Energy project looks to tame supercomputing's tsunami of data
The ongoing rush to develop more powerful supercomputers for a variety of research projects threatens to bury scientists under such a tidal wave of data that making use of that data could be difficult.
So the Energy Department’s Argonne National Laboratory has opened a new institute devoted to developing tools to help researchers efficiently sift usable information out of petabytes of data.
The Scalable Data Management, Analysis and Visualization (SDAV) Institute aims to develop ways to let scientists spend less time sifting through data and more time on science, Robert Ross, a computer scientist at Argonne and the institute’s deputy director, said in a statement.
White House launches $200M 'Big Data R&D' initiative
Keys to big data in the brain, not the computer, former NSA exec says
Energy's labs research everything from aerodynamics to fuel efficiency, with many projects producing petabytes of data, according to the agency.
“The task of handling this data is overwhelming, forcing scientists to spend much of their time developing special-purpose solutions to store, access and manage the information,” Ross said. “The SDAV teams will develop the necessary tools and software so that scientists can use their time more effectively for scientific investigation and discovery.”
The SDAV project is funded by part of a $25 million grant from DOE’s Office of Science intended to find ways of extracting usable information from large data sets.
The facility will focus on three areas:
- Data management to enable the query of scientific data sets.

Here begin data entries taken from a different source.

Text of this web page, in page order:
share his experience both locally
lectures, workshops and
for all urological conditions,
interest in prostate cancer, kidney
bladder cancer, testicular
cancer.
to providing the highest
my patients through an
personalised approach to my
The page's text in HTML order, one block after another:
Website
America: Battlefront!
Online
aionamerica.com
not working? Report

- Data analysis techniques for both in-process and post-processing data analysis.
- Developing data visualization tools to identify and understand features in multiscale, multiphysics data sets.
As part of DOE’s Big Data Research and Development Initiative, the SDAV Institute will work with a number of national computing facilities to ensure the successful deployment and adoption of SDAV tools and software. Institute partners include the Argonne Leadership Computing Facility, the National Energy Research Scientific Computing Center at the Lawrence Berkeley National Laboratory, and the Oak Ridge Leadership Computing Facility at the Oak Ridge National Laboratory. These facilities are responsible for installing the new technologies developed by the SDAV team, Argonne officials said.

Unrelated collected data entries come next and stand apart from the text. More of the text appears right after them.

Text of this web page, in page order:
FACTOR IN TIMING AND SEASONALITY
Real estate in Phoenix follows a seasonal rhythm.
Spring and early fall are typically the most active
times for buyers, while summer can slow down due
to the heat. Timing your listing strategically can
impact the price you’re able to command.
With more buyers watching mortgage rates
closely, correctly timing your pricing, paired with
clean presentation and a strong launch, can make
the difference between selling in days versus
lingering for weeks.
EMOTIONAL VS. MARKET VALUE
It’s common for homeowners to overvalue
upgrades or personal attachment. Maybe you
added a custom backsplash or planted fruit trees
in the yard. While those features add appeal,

All three supercomputing centers are supported by DOE’s Office of Science. These partner facilities will alert the SDAV team about upcoming system architectures to guide the development of SDAV tools to ensure that they will be effective as new systems come online, Argonne officials said.
The SDAV team also plans to hold tutorials and workshops to reach a broader community. The workshops will serve to gather information from other researchers and to train potential users, Argonne officials said. These efforts will be coordinated with DOE computing facility activities and major conferences.
The SDAV Institute also combines expertise from three successful DOE Scientific Discovery through Advanced Computing (SciDAC) centers and institutes: the SciDAC Scientific Data Management Center for Enabling Technologies; the Visualization and Analytics Center for Enabling Technologies; and the Institute for Ultra-Scale Visualization.